В 1930-е годы Федор Щербатский тщетно пытался привлечь внимание Бертрана Рассела и Анри Бергсона к буддистской логике. Им помешало буддистское неприятие аристотелевского принципа непротиворечивости. Буддистская логика еще допускала, что одной вещи нельзя приписать некое качество и его противоположность, но отказывалась принимать, что всякой вещи обязательно должно приписать либо некое качество, либо его противоположность (принцип исключенного третьего). Согласно буддистам, должно быть возможно и ни то ни другое, ни А ни не-А.
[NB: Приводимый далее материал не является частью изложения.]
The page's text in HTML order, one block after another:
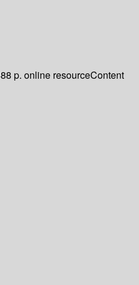
p. online resourceContent
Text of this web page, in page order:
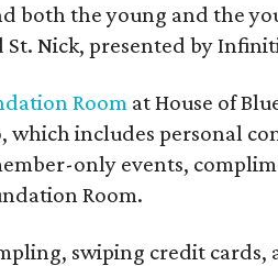
both the young and the
Nick, presented by
Room at House of
which includes personal
only events,
Room.
swiping credit
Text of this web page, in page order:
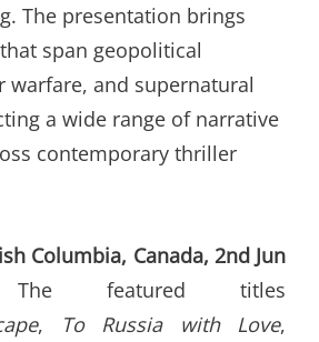
The presentation brings
span geopolitical
warfare, and supernatural
a wide range of narrative
contemporary thriller
Columbia, Canada, 2nd Jun
The featured titles
, To Russia with Love,
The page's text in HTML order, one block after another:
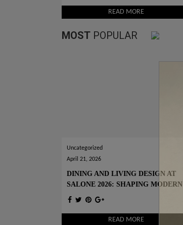
READ MORE
MOST POPULAR
Uncategorized
April 21, 2026
DINING AND LIVING DESIGN AT
SALONE 2026: SHAPING MODERN
INTERIORS
READ MORE
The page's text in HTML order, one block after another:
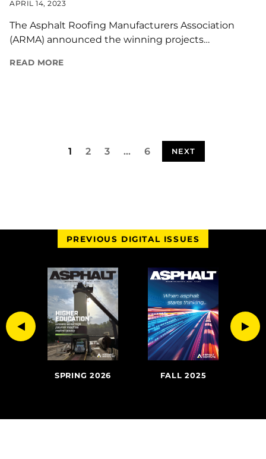
APRIL 14, 2023
The Asphalt Roofing Manufacturers Association
(ARMA) announced the winning projects…
READ MORE
1 2 3 … 6 NEXT
PREVIOUS DIGITAL ISSUES
SPRING 2026 FALL 2025
Previous
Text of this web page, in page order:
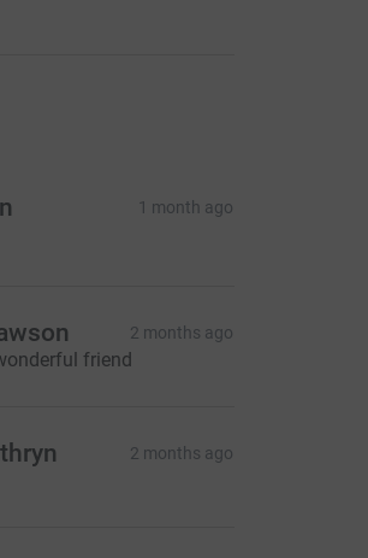
1 month ago
2 months ago
friend
2 months ago
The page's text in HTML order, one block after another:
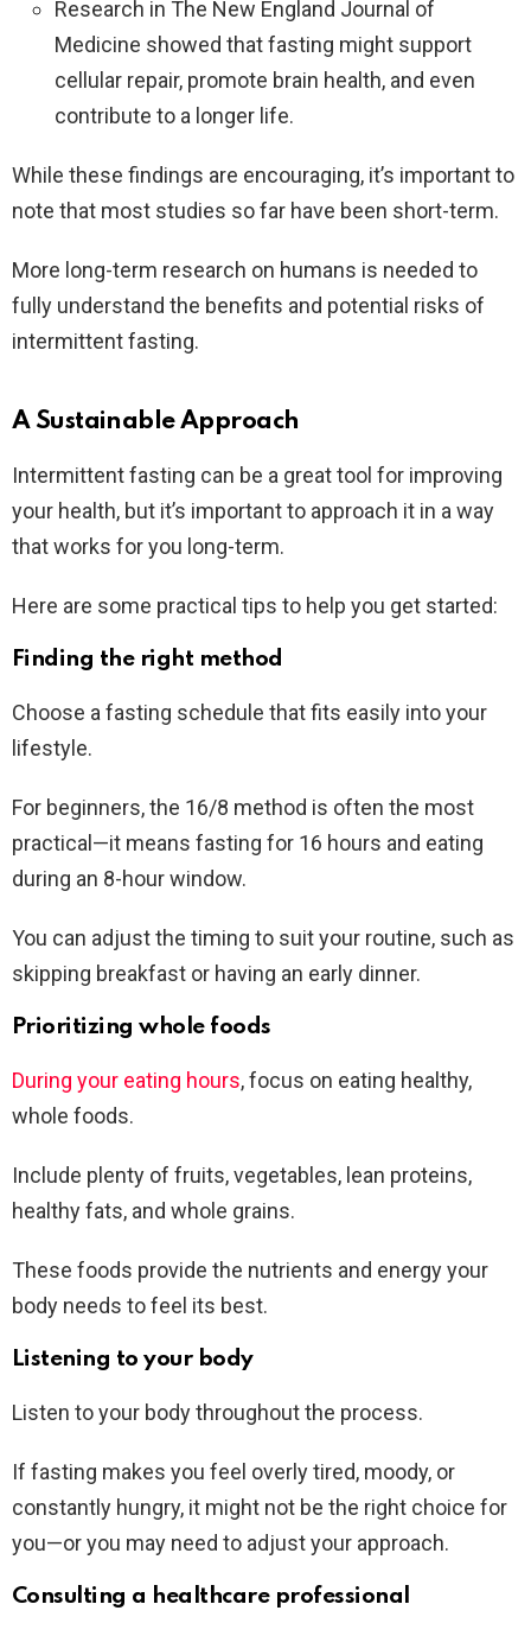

Логика лишь до предела заостряет различие между европейской и индийской мыслью вообще. Двояко-лицемерный жест сопровождал отношение европейской мысли к индийской, начиная с последней четверти XVIII века, когда индийские священные тексты стали переводиться на английский язык: докажите нам сначала, что это философия (то есть, что это похоже на нашу философию), чтобы мы смогли вам сказать, что именно в силу этого сходства она нам и неинтересна. Карма в Европе вошла в моду, поскольку была похожа на рок, зато дхарме пришлось труднее: она не сводится ни к принуждению, ни к свободе, хотя имеет отношение к обоим. А нирвану европейская рецепция XIX века толковала как культ пустоты, ничто, как близнеца европейского нигилизма, отказываясь понимать, как это можно: и преодолевать индивидуальное существование, и при этом не погружаться в небытие.
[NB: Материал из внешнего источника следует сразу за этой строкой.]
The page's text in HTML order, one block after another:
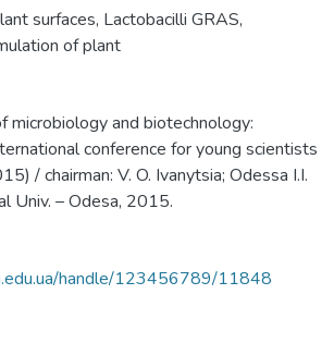
surfaces, Lactobacilli GRAS,
of plant
microbiology and biotechnology:
conference for young scientists
/ chairman: V. O. Ivanytsia; Odessa І.І.
Univ. – Odesa, 2015.
handle/123456789/11848
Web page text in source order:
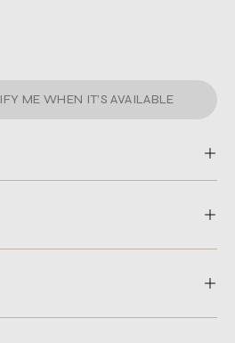
ME WHEN IT’S AVAILABLE
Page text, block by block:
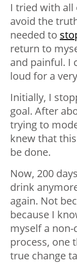
I tried with
avoid the
needed to
return to
and painful. I
loud for a
Initially, I
goal. After
trying to
knew that
be done.
Now, 200
drink
again. Not
because I
myself a
process, one
true change
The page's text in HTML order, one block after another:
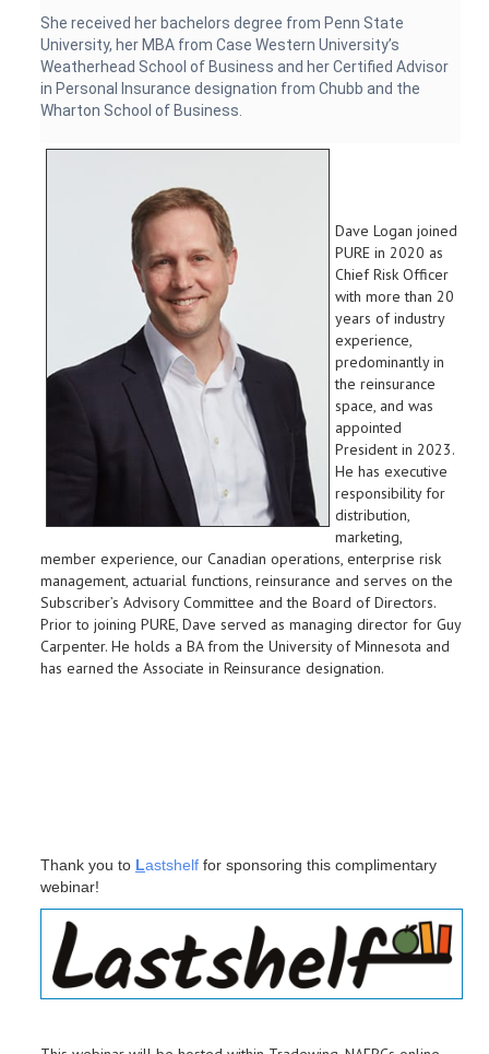
She received her bachelors degree from Penn State
University, her MBA from Case Western University’s
Weatherhead School of Business and her Certified Advisor
in Personal Insurance designation from Chubb and the
Wharton School of Business.
Dave Logan joined
PURE in 2020 as
Chief Risk Officer
with more than 20
years of industry
experience,
predominantly in
the reinsurance
space, and was
appointed
President in 2023.
He has executive
responsibility for
distribution,
marketing,
member experience, our Canadian operations, enterprise risk
management, actuarial functions, reinsurance and serves on the
Subscriber’s Advisory Committee and the Board of Directors.
Prior to joining PURE, Dave served as managing director for Guy
Carpenter. He holds a BA from the University of Minnesota and
has earned the Associate in Reinsurance designation.
Thank you to Lastshelf for sponsoring this complimentary
webinar!
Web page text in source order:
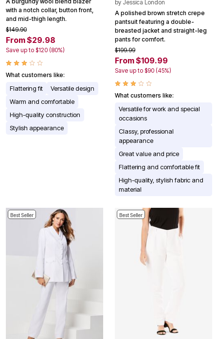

Если XXI век уже не будет европейским, то это не значит, что он обязательно станет китайским. Рядом с Китаем просыпается его младший азиатский брат, который, по всей видимости, невечно будет довольствоваться почетным вторым местом. Уже опережая его по ряду экономических и политических показателей, Индия обгонит Китай по численности населения к середине века. Китайской окажется, возможно, только первая его половина.
Строго говоря, применительно к Индии еще в большей мере, чем к Китаю, речь должна идти не об индустриализации, а о реиндустриализации. Путешественники XVIII века сообщали о богатых странах с бурной, не в пример европейской, торговлей. Индия и Китай особо славились производством текстиля. На котором, как на грех, Европа решила построить свою модернизацию. В результате целенаправленной британской колониальной политики к 1900 году Индия вынуждена была уже ввозить текстиль. Сходная участь постигла и индийскую металлургию. Общий объем производства упал здесь с 1750 к 1900 году в 14 раз, тогда как в Европе он в это время вырос в три раза. В начале XIX века доход на душу населения в Индии практически совпадал с европейским, к концу века он оказался в три раза ниже.
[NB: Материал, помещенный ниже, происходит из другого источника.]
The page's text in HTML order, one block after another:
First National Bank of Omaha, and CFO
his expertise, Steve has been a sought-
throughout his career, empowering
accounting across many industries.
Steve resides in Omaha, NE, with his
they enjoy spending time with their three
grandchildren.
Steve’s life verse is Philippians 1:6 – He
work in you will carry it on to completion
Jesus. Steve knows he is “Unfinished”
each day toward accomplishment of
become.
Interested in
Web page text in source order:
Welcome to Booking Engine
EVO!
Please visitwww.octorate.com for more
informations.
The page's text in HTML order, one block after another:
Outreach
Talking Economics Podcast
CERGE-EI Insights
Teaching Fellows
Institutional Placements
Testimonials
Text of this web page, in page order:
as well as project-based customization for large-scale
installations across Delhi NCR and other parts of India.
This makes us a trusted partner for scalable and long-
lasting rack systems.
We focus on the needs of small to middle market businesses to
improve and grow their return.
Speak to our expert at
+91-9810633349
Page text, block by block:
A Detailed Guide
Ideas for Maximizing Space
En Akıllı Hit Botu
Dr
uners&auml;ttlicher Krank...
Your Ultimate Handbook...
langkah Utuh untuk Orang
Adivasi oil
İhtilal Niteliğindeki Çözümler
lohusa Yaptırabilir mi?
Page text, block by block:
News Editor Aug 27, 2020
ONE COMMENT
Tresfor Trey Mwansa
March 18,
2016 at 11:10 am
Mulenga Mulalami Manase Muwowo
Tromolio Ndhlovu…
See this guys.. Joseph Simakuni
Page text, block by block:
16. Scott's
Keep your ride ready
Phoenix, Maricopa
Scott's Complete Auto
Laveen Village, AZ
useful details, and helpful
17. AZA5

Сегодня Индия просто начинает возвращать себе место, отнятое у нее два века назад. Пятилетки плановой социалистической экономики Неру и Ганди заложили основу политической зрелости и будущего экономического возрождения страны, но в сочетании с кастовой системой они породили и неповоротливую, коррумпированную бюрократию с ее печально знаменитой «лицензией Раджи». Решающий толчок к нынешней метаморфозе дали либеральные реформы 1991 года, спасшие страну от острейшего финансового кризиса.
В сегодняшней Индии галопирует не только производство, но и потребление. Если прежде демонстративное потребление было к лицу только принцам и брахманам, но осуждалось и социалистической этикой, и моралью торговых каст, то теперь оно стало общо всем, кто может себе его позволить, превратившись, таким образом, в трансрегиональный и трансконфессиональный фактор национального единства. «Новых индийцев» пока мало: даже если прибавить к 27 миллиардерам всех, кто зарабатывает больше $1000 в месяц, получится всего 35 миллионов, что негусто для миллиардной страны. Зато их число прирастает на 10 % в год. Однако в стране пока остается 450 миллионов тех, кто зарабатывает меньше $1 в день. Сегодня для всех, невзирая на лица и касты, героем и образцом для подражания стал Билл Гейтс. Пару лет назад народ устроил ему прием, на который не могли претендовать махараджи или космонавты. Впрочем, образцов теперь хватает и своих. Достаточно упомянуть Лакшми Митталя, британца индусского происхождения, который не сходит со страниц европейской прессы. Пусть его металлургический концерн имеет заводы в 14 странах мира (но не в Индии), то есть представляет собой типичную транснациональную корпорацию, – в Европе он олицетворяет новую индийскую угрозу и привлекает на свою голову громы и молнии нового экономического патриотизма, если не сказать расизма.